Branża ubezpieczeniowa naprawdę potrzebuje RODO? Jest przecież ustawa o ochronie danych osobowych.

Muszę powiedzieć, że tak. Problem ochrony danych osobowych nie był jak dotąd jednolicie uregulowany w skali europejskiej. Wiele firm ubezpieczeniowych to podmioty międzynarodowe, działające na różnych rynkach. Im takie ujednolicenie przepisów pomoże, mimo że na pierwszym etapie wdrożenie nowych regulacji pewnie nie będzie proste. Największą zmianą, jaką wprowadza RODO, jest ocena ryzyka. Do tej pory takie pojęcie w ogóle nie istniało. Nie będzie już tak, że wszyscy muszą stosować takie same zabezpieczenia, chociażby w postaci szafy pancernej. Każdy oceni swoje ryzyko indywidualnie i zastosuje adekwatne do tego narzędzia.

Firmy są już przygotowane do nowych przepisów?


Ogólnie rzecz ujmując, nie. Najlepiej jednak wydają się przygotowane duże firmy, koncerny, zwłaszcza międzynarodowe. Mają zasoby, możliwości, doświadczenie we wprowadzaniu różnych globalnych procedur. Nie jest to też dla nich znaczący koszt. Inaczej jest oczywiście w mniejszych firmach.
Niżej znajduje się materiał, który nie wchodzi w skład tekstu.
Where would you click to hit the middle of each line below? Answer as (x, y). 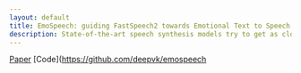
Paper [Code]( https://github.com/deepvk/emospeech (108, 60)
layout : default (39, 17)
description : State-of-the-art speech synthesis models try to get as (144, 34)
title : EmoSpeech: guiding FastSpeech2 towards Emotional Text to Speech (150, 26)
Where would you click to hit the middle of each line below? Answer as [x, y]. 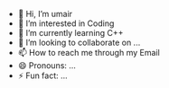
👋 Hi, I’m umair [45, 14]
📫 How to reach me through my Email [89, 53]
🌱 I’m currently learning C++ [70, 33]
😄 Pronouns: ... [47, 66]
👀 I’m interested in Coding [66, 23]
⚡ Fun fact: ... [42, 75]
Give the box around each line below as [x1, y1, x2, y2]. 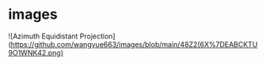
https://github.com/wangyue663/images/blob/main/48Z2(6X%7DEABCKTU [10, 39, 258, 49]
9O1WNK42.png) [8, 48, 63, 57]
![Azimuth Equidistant [8, 31, 78, 41]
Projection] [79, 31, 116, 41]

Dostrzega pan jakieś szczególne kwestie istotne dla branży ubezpieczeniowej?

Po pierwsze, problemem jest przetwarzanie danych ubezpieczonych na różnych etapach działania ubezpieczenia. Posłużmy się przykładem likwidacji szkody. Pojawiają się tutaj dane różnych osób, w tym m.in. uczestników zdarzenia, niekoniecznie osób ubezpieczonych, dane sprawcy, współpasażerów, świadków, pieszych, dane chociażby laweciarza, który wcale nie musi być przecież podwykonawcą ubezpieczyciela. Nie bardzo wiadomo, w jaki sposób w takiej sytuacji trzeba będzie realizować obowiązek informacyjny o przetwarzaniu danych osobowych. Do tej pory nikt przecież tego nie robił.

RODO to zmieni?

Tak, RODO wprowadza cały system sankcji za nieprawidłowe przetwarzanie danych osobowych. Po pierwsze są to kary finansowe. Po drugie – o tym niewiele się mówi – specjalny tryb dochodzenia roszczeń przed sądem. To rozwiązanie może być ryzykowne dla firm.



Gdzie leży problem?

Nowy rodzaj postępowania, z nowym określeniem zasad ustalania szkody – bo motywy RODO wskazują na konieczność szerokiego rozumienia pojęcia szkody – oraz prawdopodobnie z koniecznością szybkiego rozpatrzenia sprawy przez sąd, gdyż ponownie z motywów RODO wynika prawo do szybkiej i realnej ochrony praw. Przedsiębiorcy mają często problem z obsługą dużej liczby postępowań z konsumentami, istnieje ryzyko, że pojawi się fala pozwów i wyspecjalizowanych pełnomocników. To spore zagrożenie, momentami porównywalne do tego, co stało się po pojawieniu się kancelarii odszkodowawczych.

To koniec zagrożeń?

Nie, moim zdaniem pewnym problemem mogą być też podwykonawcy. Do tej pory w Polsce konstrukcja „podpowierzenia” danych nie istniała. Dane oczywiście były przekazywane, powierzane, ale nie było sformalizowane. RODO wprowadza tutaj całkowicie nowe zasady. Konieczne będzie wyrażanie zgody na każdego podwykonawcę. Będą to robić firmy jako administratorzy danych.

Tylu, ilu mamy podwykonawców, tyle trzeba wyrazić zgód?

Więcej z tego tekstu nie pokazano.